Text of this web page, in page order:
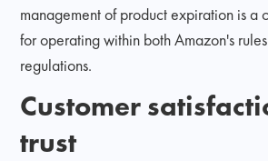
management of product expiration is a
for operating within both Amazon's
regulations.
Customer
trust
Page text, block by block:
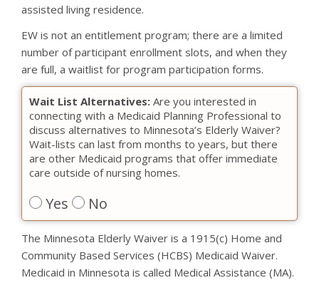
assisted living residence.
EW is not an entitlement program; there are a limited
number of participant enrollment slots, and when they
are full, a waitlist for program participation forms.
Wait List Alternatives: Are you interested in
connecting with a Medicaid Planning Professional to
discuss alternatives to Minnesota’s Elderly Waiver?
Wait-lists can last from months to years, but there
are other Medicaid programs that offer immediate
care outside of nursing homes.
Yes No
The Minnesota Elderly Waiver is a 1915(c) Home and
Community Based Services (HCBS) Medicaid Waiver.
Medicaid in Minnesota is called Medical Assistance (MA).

■ ■ ■ ■ ■ ■ ■

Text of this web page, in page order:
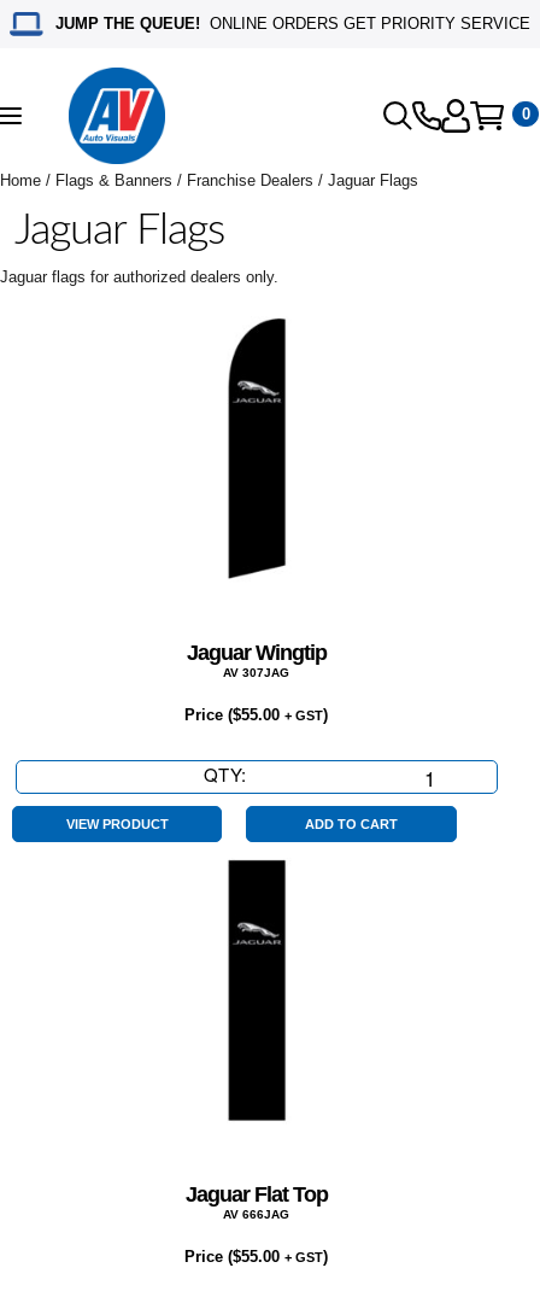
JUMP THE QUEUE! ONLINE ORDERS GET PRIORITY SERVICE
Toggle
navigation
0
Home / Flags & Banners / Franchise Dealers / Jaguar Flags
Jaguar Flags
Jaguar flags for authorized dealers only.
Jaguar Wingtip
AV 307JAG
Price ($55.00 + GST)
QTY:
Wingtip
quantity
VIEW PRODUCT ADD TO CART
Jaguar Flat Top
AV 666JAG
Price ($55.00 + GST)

■ ■ ■ ■ ■ ■ ■

=== Exercise description ===
The answer must be every line of the data that contains the word "Elderly".

=== Output below ===
discuss alternatives to Minnesota’s Elderly Waiver?
The Minnesota Elderly Waiver is a 1915(c) Home and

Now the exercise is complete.